Stored data entries:
==============================
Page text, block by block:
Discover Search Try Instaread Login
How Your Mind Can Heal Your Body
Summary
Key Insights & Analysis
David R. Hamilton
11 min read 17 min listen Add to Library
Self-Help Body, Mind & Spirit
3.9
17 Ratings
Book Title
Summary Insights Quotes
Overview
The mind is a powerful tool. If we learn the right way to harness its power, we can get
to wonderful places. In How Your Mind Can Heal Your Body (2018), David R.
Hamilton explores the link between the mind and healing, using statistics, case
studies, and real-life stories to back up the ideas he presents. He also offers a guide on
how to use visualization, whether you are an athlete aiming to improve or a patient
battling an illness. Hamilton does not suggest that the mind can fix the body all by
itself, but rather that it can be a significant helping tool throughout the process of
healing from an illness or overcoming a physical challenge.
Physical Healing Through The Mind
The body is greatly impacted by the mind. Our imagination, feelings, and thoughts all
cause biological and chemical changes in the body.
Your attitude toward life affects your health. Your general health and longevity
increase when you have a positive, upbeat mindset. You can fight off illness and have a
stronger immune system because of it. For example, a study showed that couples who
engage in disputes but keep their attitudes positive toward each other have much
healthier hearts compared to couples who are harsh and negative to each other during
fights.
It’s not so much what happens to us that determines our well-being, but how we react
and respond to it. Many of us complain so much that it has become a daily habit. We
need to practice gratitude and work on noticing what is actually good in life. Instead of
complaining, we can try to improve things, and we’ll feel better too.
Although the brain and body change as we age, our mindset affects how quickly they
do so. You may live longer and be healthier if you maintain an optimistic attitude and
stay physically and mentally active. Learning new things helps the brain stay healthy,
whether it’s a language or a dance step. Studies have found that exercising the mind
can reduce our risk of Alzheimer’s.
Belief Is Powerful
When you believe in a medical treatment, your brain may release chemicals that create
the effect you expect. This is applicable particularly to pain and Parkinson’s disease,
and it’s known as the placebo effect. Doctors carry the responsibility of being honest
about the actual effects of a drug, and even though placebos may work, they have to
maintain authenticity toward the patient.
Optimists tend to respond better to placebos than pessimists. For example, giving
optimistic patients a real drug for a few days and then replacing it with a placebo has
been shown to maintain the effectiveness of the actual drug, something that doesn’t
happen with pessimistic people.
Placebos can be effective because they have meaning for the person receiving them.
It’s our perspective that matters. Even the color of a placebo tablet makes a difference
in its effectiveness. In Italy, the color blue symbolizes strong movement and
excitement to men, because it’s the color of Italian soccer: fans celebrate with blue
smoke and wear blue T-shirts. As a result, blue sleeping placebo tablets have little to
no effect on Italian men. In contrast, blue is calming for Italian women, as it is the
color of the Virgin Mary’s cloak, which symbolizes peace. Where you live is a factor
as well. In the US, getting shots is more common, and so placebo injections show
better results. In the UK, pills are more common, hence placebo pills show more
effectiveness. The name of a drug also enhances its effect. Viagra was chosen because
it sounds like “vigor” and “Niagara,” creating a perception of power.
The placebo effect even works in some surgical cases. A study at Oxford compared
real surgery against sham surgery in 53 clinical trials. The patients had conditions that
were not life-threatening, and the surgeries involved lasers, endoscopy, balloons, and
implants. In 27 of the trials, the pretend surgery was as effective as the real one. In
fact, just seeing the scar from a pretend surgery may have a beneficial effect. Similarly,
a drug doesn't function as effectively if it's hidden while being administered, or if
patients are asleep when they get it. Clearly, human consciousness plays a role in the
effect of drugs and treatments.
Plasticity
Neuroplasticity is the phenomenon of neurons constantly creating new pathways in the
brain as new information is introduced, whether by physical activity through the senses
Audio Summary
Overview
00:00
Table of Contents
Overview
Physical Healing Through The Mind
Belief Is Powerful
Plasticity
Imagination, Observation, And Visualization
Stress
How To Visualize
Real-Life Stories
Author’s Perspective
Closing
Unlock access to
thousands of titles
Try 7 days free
==============================
WHAT TO DO:
Exactly the lines above from the one with "When you believe" to the one with "excitement to men, because", both included, are to be quoted; leave the rest out.

RESPONSE:
When you believe in a medical treatment, your brain may release chemicals that create
the effect you expect. This is applicable particularly to pain and Parkinson’s disease,
and it’s known as the placebo effect. Doctors carry the responsibility of being honest
about the actual effects of a drug, and even though placebos may work, they have to
maintain authenticity toward the patient.
Optimists tend to respond better to placebos than pessimists. For example, giving
optimistic patients a real drug for a few days and then replacing it with a placebo has
been shown to maintain the effectiveness of the actual drug, something that doesn’t
happen with pessimistic people.
Placebos can be effective because they have meaning for the person receiving them.
It’s our perspective that matters. Even the color of a placebo tablet makes a difference
in its effectiveness. In Italy, the color blue symbolizes strong movement and
excitement to men, because it’s the color of Italian soccer: fans celebrate with blue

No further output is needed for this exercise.